1106 How still the breeze! save what the filmy threads
1107 Of dew evaporate brushes from the plain.
1108 How clear the cloudless sky! how deeply ting'd
1109 With a peculiar blue! th' ethereal arch
1110 How swell'd immense! amid whose azure thron'd
1111 The radiant sun how gay! how calm below
1112 The gilded earth! the harvest-treasures all
1113 Now gather'd in, beyond the rage of storms,
1114 Sure to the swain; the circling sence shut up;
1115 And instant Winter bid to do his worst.
1116 While loose to festive joy, the country round
1117 Laughs with the loud sincerity of mirth,
1118 Care shook away. The toil-invigorate youth,
1119 Not needing the melodious impulse much,
1120 Leaps wildly graceful, in the lively dance.
1121 Her every charm abroad, the village-toast,
1122 Young, buxom, warm, in native beauty rich,
1123 Darts not-unmeaning looks; and, where her eye
1124 Points an approving smile, with double force,
[Page 65]
1125 The cudgel rattles, and the struggle twists.

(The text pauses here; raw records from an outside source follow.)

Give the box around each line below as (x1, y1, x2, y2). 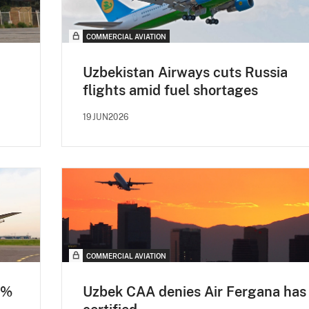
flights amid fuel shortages (83, 81, 258, 99)
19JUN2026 (83, 112, 129, 122)
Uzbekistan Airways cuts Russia (83, 63, 288, 81)
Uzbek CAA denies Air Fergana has (83, 283, 306, 300)
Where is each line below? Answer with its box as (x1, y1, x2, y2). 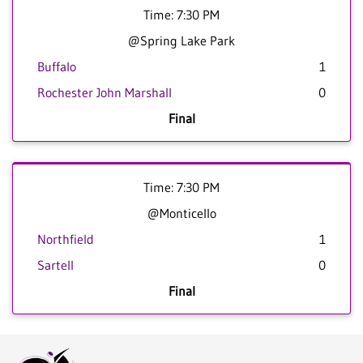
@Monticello (147, 205, 216, 222)
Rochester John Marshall (37, 84, 172, 101)
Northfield (37, 231, 94, 248)
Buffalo (37, 58, 76, 75)
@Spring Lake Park (128, 32, 235, 49)
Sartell (37, 257, 74, 274)
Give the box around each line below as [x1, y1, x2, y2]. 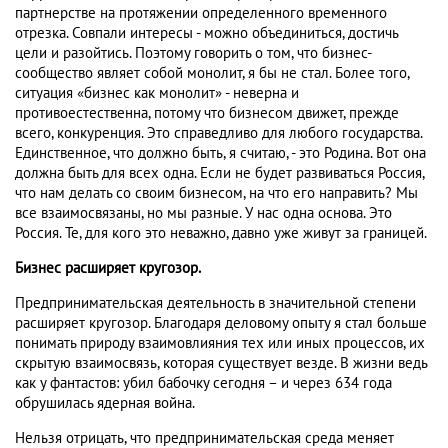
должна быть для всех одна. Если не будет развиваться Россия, [15, 164, 424, 183]
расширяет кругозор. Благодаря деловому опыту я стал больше [15, 314, 427, 333]
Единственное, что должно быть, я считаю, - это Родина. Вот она [15, 144, 426, 163]
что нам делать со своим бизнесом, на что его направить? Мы [15, 184, 418, 203]
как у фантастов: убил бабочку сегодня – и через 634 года [15, 374, 392, 393]
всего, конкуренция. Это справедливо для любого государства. [15, 124, 422, 143]
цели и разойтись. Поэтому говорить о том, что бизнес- [15, 44, 372, 63]
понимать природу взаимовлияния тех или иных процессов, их [15, 334, 425, 353]
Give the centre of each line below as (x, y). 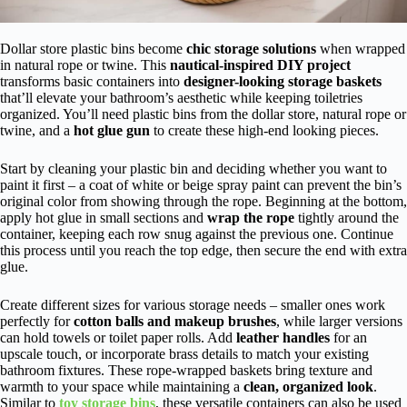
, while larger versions (339, 321)
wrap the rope (251, 217)
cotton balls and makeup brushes (175, 321)
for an (348, 337)
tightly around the (347, 217)
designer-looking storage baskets (283, 81)
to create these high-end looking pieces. (264, 130)
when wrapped (361, 48)
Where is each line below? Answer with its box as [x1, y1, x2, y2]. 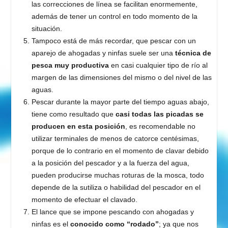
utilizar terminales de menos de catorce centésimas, [31, 134, 199, 143]
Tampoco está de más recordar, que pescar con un [31, 37, 196, 45]
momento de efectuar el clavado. [31, 195, 137, 204]
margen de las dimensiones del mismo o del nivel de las [31, 73, 212, 82]
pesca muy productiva [31, 61, 109, 70]
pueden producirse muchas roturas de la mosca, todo [31, 171, 204, 180]
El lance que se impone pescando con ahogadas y [31, 208, 194, 216]
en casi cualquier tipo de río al [108, 61, 208, 70]
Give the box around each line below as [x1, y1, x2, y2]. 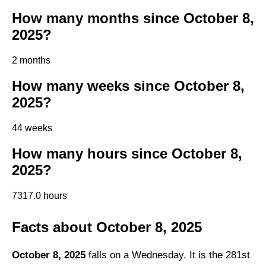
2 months [12, 55, 50, 66]
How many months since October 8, [12, 10, 254, 27]
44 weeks [12, 122, 52, 133]
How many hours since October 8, [12, 145, 242, 161]
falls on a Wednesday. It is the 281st [85, 249, 250, 261]
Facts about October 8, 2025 [12, 218, 202, 235]
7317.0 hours [12, 190, 67, 201]
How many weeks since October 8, [12, 77, 245, 94]
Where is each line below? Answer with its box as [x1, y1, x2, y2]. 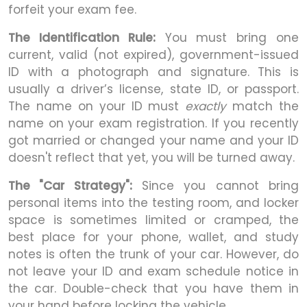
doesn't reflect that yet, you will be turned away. [8, 149, 295, 166]
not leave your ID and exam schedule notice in [8, 262, 299, 280]
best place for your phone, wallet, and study [8, 228, 299, 245]
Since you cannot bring [132, 177, 299, 194]
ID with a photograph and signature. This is [8, 63, 299, 80]
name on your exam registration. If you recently [8, 114, 299, 132]
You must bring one [155, 29, 299, 46]
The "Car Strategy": [8, 177, 132, 194]
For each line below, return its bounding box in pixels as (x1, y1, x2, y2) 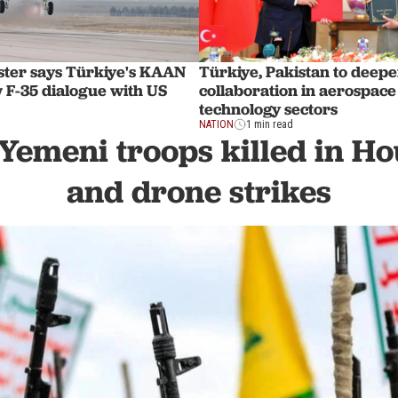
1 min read (246, 118, 293, 131)
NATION (199, 118, 234, 131)
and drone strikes (67, 171, 331, 212)
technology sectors (199, 99, 338, 120)
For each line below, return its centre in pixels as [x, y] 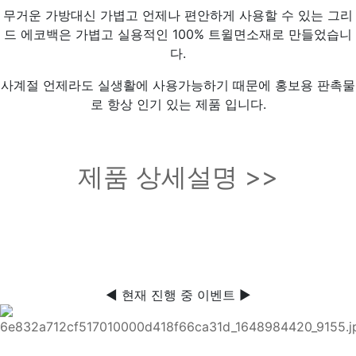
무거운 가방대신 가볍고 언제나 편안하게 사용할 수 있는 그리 [178, 15]
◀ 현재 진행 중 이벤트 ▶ [178, 295]
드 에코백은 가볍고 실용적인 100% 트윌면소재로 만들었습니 [178, 35]
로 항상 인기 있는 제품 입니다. [178, 104]

1126 Age too shines out; and, garrulous, recounts
1127 The feats of youth. Thus they rejoyce; nor think
1128 That, with to-morrow's fun, their annual toil
1129 Begins again the never-ceasing round.
1130 Oh knew he but his happiness, of men
1131 The happiest he! who far from public rage,
1132 Deep in the vale, with a choice few retir'd,
1133 Drinks the pure pleasures of the rural life.
1134 What tho' the dome be wanting, whose proud gate
1135 Each morning vomits out the sneaking crowd
1136 Of flatterers false, and in their turn abus'd,
1137 Vile intercourse! What tho' the glittering robe,
1138 Of every hue reflected light can give,
1139 Or floating loose, or stiff with mazy gold,
1140 The pride, and gaze of fools! oppress him not.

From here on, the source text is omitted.